(Collection entries)
________

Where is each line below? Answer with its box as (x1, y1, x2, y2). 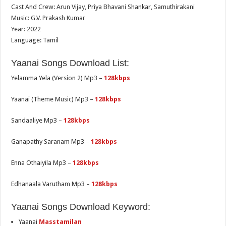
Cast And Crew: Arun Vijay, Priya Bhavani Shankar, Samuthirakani (11, 3, 195, 11)
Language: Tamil (11, 36, 59, 44)
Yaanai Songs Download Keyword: (11, 202, 151, 212)
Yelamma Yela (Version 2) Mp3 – (11, 74, 104, 82)
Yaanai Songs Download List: (11, 58, 130, 69)
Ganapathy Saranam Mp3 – (11, 138, 91, 146)
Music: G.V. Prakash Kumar (11, 14, 86, 22)
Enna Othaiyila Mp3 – (11, 159, 73, 167)
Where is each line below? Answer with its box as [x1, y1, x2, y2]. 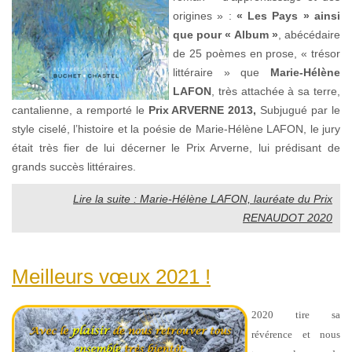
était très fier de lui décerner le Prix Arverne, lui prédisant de [12, 141, 340, 154]
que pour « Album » [173, 27, 278, 41]
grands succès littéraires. [12, 159, 136, 173]
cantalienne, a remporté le [12, 103, 148, 116]
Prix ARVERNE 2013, [148, 103, 257, 116]
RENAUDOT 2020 [243, 211, 332, 224]
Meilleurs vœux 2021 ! [12, 264, 211, 288]
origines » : [173, 9, 236, 22]

________

- EXERCISE GOAL -
Collect the lines of the data that carry the word "Prix".

- COMPLETED TASK -
était très fier de lui décerner le Prix Arverne, lui prédisant de [12, 141, 340, 154]
Prix ARVERNE 2013, [148, 103, 257, 116]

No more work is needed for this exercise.